What you are asked to do:
In the records below, find the line that contains "of DT. (40, 247)" and the line that contains "mm cross-section. In", then retype exactly those two lines and every line between them.

^^^^^^^^^^^^^^^^

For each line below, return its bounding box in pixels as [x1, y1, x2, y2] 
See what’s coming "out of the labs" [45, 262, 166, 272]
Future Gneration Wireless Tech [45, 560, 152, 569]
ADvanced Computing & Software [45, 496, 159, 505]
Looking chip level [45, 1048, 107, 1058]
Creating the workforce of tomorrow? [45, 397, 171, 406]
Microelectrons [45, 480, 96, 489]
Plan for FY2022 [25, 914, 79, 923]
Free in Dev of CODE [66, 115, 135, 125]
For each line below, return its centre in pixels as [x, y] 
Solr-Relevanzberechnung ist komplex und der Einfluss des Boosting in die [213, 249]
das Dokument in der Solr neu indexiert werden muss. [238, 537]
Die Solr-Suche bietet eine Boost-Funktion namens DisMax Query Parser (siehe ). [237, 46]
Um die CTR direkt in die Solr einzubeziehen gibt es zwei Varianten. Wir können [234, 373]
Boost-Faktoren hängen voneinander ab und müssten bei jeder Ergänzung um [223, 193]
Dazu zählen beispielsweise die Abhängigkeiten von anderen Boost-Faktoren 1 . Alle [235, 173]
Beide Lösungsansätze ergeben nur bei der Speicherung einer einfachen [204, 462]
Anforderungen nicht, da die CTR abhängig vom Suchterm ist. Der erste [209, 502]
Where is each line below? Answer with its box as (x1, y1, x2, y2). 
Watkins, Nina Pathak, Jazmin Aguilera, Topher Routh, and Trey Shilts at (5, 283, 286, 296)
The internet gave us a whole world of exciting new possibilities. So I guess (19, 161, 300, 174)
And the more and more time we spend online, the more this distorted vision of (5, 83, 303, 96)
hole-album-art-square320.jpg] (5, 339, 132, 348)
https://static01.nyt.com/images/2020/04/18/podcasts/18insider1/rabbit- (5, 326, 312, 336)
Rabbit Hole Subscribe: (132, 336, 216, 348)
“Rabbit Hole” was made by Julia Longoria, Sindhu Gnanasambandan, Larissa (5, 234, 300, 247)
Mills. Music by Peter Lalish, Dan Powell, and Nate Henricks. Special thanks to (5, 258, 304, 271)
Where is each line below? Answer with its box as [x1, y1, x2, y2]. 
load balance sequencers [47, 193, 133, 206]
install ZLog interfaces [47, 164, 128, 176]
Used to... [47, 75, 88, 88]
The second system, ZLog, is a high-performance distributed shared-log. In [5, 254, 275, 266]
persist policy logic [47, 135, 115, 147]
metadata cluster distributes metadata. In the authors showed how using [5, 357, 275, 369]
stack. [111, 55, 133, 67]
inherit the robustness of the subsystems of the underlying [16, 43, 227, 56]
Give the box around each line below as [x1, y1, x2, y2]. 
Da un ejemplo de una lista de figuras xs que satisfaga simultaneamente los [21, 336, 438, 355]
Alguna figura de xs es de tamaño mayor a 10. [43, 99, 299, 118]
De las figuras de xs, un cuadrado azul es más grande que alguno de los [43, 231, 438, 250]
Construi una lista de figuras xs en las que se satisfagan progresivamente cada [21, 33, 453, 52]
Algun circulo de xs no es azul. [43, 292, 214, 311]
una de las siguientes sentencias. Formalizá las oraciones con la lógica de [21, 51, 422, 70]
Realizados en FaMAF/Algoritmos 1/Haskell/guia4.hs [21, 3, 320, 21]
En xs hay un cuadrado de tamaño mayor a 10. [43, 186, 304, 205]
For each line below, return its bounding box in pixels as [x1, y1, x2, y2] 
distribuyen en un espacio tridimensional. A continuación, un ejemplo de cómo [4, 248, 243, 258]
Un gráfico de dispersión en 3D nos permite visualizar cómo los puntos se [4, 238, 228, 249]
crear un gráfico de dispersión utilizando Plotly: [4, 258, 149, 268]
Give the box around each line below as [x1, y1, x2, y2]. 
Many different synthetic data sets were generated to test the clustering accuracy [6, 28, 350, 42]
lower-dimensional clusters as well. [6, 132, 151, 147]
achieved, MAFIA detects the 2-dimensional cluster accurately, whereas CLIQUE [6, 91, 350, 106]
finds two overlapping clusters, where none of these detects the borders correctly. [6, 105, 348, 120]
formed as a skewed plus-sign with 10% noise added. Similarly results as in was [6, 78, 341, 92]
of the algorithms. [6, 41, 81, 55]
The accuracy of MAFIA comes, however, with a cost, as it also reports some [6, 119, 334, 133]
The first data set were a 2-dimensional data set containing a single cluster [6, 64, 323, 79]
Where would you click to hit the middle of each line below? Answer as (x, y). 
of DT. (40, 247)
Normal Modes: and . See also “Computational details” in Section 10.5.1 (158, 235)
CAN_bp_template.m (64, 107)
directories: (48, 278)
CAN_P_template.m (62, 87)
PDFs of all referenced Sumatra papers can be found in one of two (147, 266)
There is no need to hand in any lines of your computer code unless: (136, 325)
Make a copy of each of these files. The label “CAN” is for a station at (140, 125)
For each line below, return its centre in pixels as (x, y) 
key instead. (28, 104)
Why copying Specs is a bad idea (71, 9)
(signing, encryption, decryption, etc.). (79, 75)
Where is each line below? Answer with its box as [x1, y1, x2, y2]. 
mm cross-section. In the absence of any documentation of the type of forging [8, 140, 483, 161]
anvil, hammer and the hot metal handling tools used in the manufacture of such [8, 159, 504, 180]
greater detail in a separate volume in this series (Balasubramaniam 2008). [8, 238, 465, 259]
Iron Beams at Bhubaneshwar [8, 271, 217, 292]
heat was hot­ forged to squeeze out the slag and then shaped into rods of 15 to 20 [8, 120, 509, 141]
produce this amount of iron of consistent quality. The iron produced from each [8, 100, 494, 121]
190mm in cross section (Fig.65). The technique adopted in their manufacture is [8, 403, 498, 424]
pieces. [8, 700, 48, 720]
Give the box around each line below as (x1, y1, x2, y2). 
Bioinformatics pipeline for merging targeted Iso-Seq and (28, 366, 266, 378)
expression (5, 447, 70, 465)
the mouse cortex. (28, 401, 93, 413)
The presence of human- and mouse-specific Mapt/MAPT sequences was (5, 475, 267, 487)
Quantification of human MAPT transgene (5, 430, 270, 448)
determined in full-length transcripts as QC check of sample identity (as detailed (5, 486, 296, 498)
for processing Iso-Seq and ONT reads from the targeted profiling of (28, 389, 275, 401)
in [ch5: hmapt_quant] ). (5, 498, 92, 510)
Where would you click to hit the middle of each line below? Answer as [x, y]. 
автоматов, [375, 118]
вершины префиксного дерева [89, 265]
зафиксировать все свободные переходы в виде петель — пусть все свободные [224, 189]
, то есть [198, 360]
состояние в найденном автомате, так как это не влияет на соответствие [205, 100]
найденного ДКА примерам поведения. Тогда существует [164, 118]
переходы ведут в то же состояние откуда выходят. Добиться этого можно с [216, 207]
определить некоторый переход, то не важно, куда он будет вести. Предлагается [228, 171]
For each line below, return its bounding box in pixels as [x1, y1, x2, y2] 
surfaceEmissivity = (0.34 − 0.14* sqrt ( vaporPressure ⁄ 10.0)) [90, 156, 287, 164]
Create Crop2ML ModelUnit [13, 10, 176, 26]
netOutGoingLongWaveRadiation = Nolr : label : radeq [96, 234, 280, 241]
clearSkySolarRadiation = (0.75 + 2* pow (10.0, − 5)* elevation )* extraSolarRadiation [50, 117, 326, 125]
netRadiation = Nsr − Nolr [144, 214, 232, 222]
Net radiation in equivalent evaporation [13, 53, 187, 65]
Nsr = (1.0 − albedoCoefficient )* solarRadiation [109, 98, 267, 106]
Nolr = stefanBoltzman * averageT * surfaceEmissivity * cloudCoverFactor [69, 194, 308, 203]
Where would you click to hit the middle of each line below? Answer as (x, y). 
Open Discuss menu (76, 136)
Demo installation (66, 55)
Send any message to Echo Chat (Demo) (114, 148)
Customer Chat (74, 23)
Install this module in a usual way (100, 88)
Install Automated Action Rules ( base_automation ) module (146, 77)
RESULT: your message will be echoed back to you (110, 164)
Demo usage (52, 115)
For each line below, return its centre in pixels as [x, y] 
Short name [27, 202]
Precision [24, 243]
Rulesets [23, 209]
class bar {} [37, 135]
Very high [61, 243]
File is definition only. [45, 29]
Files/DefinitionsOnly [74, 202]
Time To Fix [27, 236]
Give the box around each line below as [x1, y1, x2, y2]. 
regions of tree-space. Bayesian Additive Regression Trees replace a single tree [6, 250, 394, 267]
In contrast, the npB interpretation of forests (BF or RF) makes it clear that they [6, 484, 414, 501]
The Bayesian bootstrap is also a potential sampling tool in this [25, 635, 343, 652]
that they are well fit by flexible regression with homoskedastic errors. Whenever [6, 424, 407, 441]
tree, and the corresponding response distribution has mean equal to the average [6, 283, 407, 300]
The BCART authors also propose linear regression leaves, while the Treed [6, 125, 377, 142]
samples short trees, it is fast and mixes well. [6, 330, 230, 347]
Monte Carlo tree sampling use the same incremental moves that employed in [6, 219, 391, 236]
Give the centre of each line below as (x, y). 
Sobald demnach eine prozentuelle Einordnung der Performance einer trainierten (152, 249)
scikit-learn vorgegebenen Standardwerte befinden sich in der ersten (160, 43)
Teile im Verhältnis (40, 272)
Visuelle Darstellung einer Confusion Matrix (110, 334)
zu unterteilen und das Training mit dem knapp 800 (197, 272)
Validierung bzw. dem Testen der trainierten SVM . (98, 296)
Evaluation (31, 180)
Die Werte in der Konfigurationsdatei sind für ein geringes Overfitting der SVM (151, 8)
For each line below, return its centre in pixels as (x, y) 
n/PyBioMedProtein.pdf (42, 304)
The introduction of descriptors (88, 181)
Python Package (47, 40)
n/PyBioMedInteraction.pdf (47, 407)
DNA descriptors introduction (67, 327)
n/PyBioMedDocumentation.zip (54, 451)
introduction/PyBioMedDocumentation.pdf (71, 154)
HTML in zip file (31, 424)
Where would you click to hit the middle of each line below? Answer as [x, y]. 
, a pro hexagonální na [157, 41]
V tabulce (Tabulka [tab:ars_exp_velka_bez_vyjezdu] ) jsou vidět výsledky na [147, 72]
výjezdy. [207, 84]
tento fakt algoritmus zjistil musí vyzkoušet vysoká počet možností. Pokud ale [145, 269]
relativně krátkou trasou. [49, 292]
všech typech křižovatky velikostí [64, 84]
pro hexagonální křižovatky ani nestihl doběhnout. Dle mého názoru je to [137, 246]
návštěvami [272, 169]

^^^^^^^^^^^^^^^^

Solution to this problem:
of DT. (40, 247)
Normal Modes: and . See also “Computational details” in Section 10.5.1 (158, 235)
CAN_bp_template.m (64, 107)
directories: (48, 278)
CAN_P_template.m (62, 87)
PDFs of all referenced Sumatra papers can be found in one of two (147, 266)
There is no need to hand in any lines of your computer code unless: (136, 325)
Make a copy of each of these files. The label “CAN” is for a station at (140, 125)
For each line below, return its centre in pixels as (x, y) 
key instead. (28, 104)
Why copying Specs is a bad idea (71, 9)
(signing, encryption, decryption, etc.). (79, 75)
Where is each line below? Answer with its box as [x1, y1, x2, y2]. 
mm cross-section. In the absence of any documentation of the type of forging [8, 140, 483, 161]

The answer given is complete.